Question

A mercury arc lamp provides $0.1\text{Watt}$ of ultra-violet radiation at a wavelength of $\lambda =2537\stackrel{\circ }{A}$ only. The photo tube (cathode of photo electric device) consists of potassium and has an effective area of $4c{m}^2$. The cathode is located at a distance of $1\text{m}$ from the radiation source. The work function for potassium is ${\varphi }_0=2.2eV$.

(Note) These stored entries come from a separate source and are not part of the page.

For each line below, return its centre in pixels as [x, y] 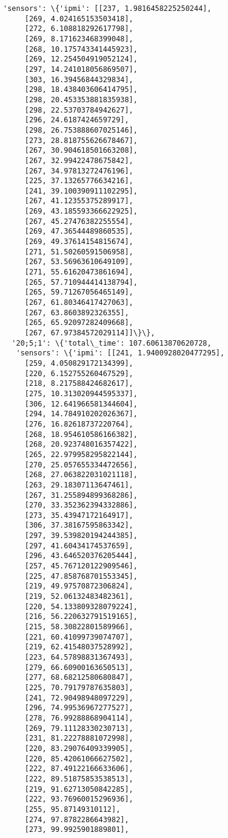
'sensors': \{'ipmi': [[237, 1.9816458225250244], [107, 9]
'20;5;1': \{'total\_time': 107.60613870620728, [112, 343]
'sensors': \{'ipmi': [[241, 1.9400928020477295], [120, 353]

According to classical theory, the radiation from arc lamp spreads out uniformly in space as spherical wave. What time of exposure to the radiation should be required for a potassium atom $\left(\text{radius}2\stackrel{\circ }{A}\right)$ in the cathode to accumulate sufficient energy to eject a photoelectron?

• A. $352\text{s}$
• B. $176\text{s}$
• C. $704\text{s}$
• D. No time lag

Answer 1

The correct option is A $352\text{s}$

Given that
$P=0.1\text{W}$
Consider an imaginary sphere at of radius $1m$ over the source because it is producing spherical wave and let the potassium atom be touching the sphere.
So Power effective at $1m$ transfered to potassium atom will be
$P_{eff}=\frac{P}{4\pi r_s^2}\times \pi r_A^2\text{where}\pi r_A^2\text{is the area of potassium atom}$
Given that work function $\varphi =2.2\text{eV}=2.2\times 1.6\times {10}^{-19}\text{J}$
So
$\Delta t=\frac{\varphi }{P_{eff}}=\frac{2.2\times 1.6\times {10}^{-19}}{\frac{P}{4\pi r_s^2}\times \pi r_A^2}$
Putting values and solving we get
$\Delta t=352s$